What can be done? As it is just for a coffee — not a major payment — we might be ok with fewer confirmations. Maybe just one will be sufficient, meaning that we simply wait for the transaction to be included in a block. It still takes ten minutes though, and remember that this is just the average. The time taken for a block to be produced is random so, if we are unlucky, it could take considerably longer. An hour for a block is not unheard of.
We really want to be able to accept Alice’s payment within a few seconds. There is no way around it, we are going to have to accept zero-confirmation bitcoin transactions. Either Alice sends her transaction to the network, and we monitor Bitcoin nodes to check that it has been received, even if it has not made its way into the blockchain yet. Alternatively, Alice can send her transaction directly to us and we will make sure that it is transmitted to the network to be included in a block.

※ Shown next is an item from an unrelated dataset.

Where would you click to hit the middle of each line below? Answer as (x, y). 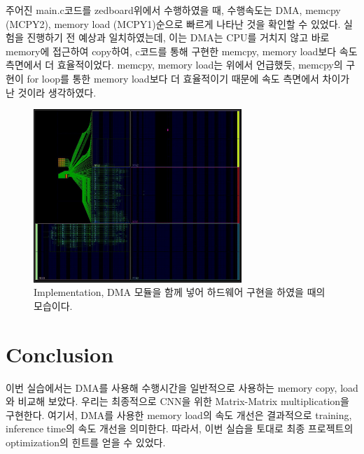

Accepting transactions with zero confirmations does leave us vulnerable to double spend attacks, which is one of the main things that the blockchain was invented to solve. This is where Alice, possibly with an accomplice, spends the same coins multiple times with different counterparties. Even if we were to do this, and risk losing payments to double spends, we still need to ensure that the bitcoin transaction fee is sufficiently large to be accepted by miners for inclusion in a block. So, Alice will be rather upset that this fee is several times larger than the cost of the coffee she is buying. More fundamentally, the Bitcoin blockchain simply does not have the capacity to include lots of such small every-day payments by millions of people around the world.
Summarizing the issues raised so far, the following three problems need to be solved in order for Bitcoin to be useful as a mechanism for small, quick and common payments such as buying a coffee.
- Speed. We should be able to accept payments in a matter of seconds.
- Cost. The fee for a transaction should be small. No more than a few cents at most.
- Capacity. The network should be able to handle millions of people around the world making such transactions regularly.
The final two points are directly related. It is because of the limited capacity of the blockchain that miners are selective about which transactions to include, only choosing those with the largest fees.
Being more precise, we can put some numbers to these issues. As discussed above, it takes on average one hour for a bitcoin transaction to achieve the required six confirmations, which is about a thousand times slower than ideal. At the time of writing, the 2nd October 2021, average transaction fees are currently about $2. They have been much higher than this at times of high activity and bitcoin prices, such as in April when they briefly peaked at over $60. In terms of capacity, the 1MB size limit allows for around two to three thousand transactions per block, averaging out to about four or five transactions per second. Compare this to Visa, which manages about an estimated 1,700 transactions per second.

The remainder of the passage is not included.